BRIEF –
Say how many lines of the data contain "value", and nothing more.

RECORDS FOR THIS EXERCISE –
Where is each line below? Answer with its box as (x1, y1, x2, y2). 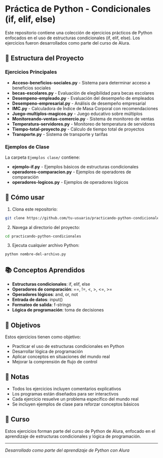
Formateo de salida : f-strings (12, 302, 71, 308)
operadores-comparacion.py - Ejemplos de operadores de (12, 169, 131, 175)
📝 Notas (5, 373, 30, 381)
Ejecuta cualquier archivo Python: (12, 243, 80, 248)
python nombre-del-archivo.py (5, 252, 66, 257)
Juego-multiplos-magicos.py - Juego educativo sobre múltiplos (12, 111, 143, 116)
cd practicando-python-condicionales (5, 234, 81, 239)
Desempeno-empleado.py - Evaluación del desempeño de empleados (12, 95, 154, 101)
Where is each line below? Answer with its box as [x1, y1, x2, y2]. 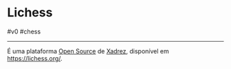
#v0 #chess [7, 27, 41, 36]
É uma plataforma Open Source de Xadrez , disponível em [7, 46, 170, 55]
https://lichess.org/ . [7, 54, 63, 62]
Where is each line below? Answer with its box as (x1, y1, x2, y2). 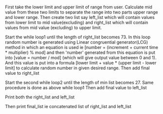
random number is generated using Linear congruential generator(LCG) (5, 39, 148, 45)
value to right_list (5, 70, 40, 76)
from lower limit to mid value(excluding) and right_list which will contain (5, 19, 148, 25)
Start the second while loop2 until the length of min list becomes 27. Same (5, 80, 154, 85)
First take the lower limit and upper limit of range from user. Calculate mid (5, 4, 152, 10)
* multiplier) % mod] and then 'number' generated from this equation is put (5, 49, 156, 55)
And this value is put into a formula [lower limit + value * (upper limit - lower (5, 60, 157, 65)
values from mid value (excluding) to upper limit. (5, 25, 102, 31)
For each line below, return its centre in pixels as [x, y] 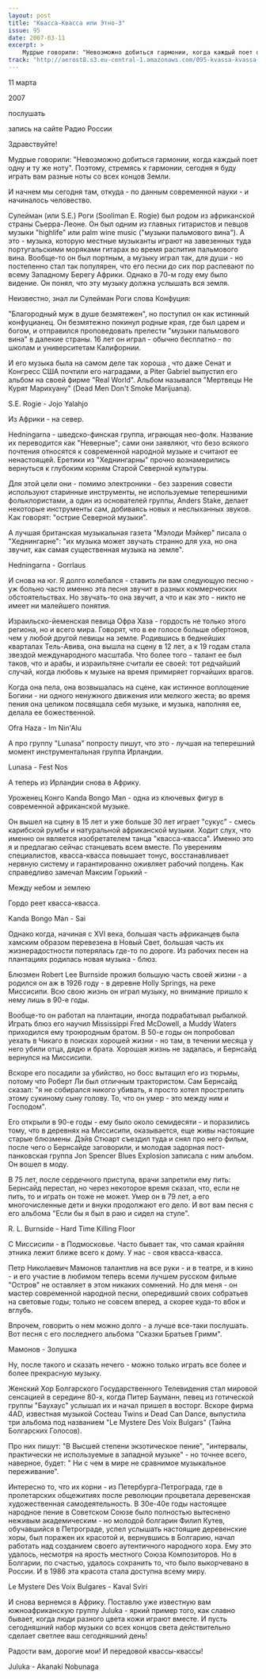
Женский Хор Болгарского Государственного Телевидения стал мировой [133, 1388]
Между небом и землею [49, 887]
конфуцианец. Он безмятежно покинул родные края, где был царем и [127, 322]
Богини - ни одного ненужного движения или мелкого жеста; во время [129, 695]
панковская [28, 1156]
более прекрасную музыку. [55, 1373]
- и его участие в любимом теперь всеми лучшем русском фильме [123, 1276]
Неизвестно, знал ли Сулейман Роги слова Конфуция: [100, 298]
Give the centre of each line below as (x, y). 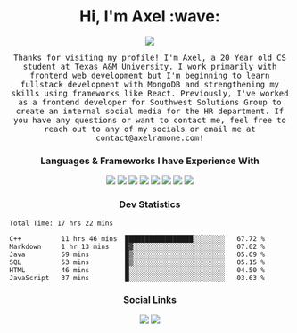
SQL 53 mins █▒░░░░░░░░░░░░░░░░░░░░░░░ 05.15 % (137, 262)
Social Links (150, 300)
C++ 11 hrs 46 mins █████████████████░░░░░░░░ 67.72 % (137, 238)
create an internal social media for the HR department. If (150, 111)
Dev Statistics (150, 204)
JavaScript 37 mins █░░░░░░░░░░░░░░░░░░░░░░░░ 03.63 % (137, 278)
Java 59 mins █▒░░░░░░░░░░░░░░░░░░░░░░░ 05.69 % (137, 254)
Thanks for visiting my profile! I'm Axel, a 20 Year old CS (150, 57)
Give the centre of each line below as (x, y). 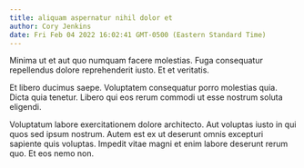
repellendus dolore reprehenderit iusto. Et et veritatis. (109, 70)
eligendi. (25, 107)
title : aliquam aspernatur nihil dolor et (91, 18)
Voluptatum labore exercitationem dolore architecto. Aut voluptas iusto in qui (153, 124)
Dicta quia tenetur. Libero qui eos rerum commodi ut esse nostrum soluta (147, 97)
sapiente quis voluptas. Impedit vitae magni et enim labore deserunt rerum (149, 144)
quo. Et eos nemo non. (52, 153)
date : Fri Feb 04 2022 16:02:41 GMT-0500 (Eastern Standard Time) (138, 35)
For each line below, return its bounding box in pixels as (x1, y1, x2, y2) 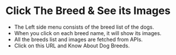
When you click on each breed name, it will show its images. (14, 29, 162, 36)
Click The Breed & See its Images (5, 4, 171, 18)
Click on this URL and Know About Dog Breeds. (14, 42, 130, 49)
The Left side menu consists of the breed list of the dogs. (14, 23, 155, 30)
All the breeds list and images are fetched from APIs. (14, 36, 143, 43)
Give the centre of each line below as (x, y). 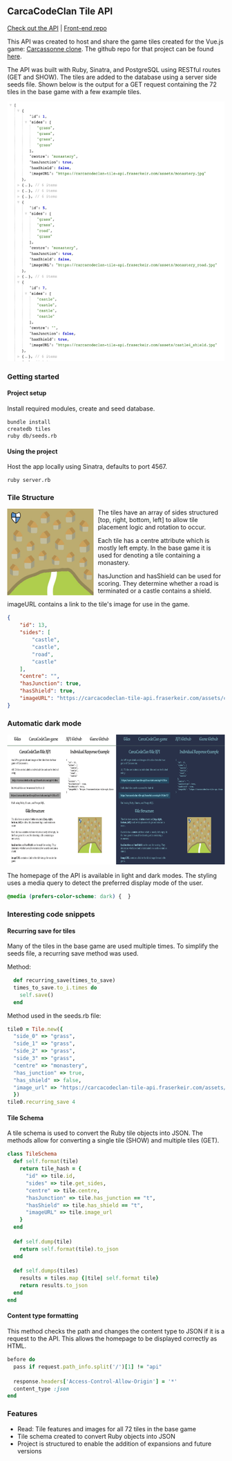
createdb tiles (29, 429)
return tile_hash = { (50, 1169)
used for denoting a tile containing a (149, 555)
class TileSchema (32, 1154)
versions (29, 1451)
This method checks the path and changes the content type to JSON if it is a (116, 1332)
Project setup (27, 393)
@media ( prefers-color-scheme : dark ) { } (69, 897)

SOLUTION FOR THIS TASK –
4